◆ **ASSIGNMENT**: Give back only one number: how many lines in the data below contain the word "رؤية".

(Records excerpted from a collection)
* * * * * * *

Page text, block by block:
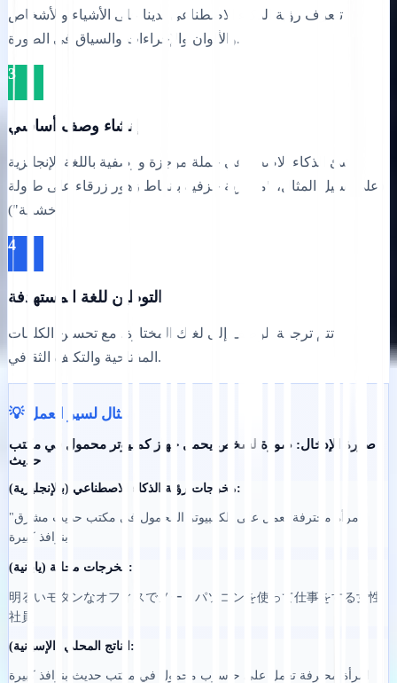
تتعرف رؤية الذكاء الاصطناعي لدينا على الأشياء والأشخاص
والألوان والإجراءات والسياق في الصورة.
3
إنشاء وصف أساسي
ينشئ الذكاء الاصطناعي جملة موجزة ووصفية باللغة الإنجليزية
(على سبيل المثال، "مزهرية خزفية بأنماط زهور زرقاء على طاولة
4
التوطين للغة المستهدفة
تتم ترجمة الوصف إلى لغتك المختارة، مع تحسين الكلمات
المفتاحية والتكيف الثقافي.
💡 مثال لسير العمل
صورة الإدخال: صورة لشخص يحمل جهاز كمبيوتر محمول في مكتب
حديث
مخرجات رؤية الذكاء الاصطناعي (بالإنجليزية):
"امرأة محترفة تعمل على الكمبيوتر المحمول في مكتب حديث مشرق
مخرجات محلية (يابانية):
明るいモダンなオフィスでノートパソコンを使って仕事をする女性
社員
الناتج المحلي (الإسبانية):
امرأة محترفة تعمل على حاسوب محمول في مكتب حديث بنوافذ كبيرة

* * * * * * *

◆ **RESPONSE TO THIS TASK**: 2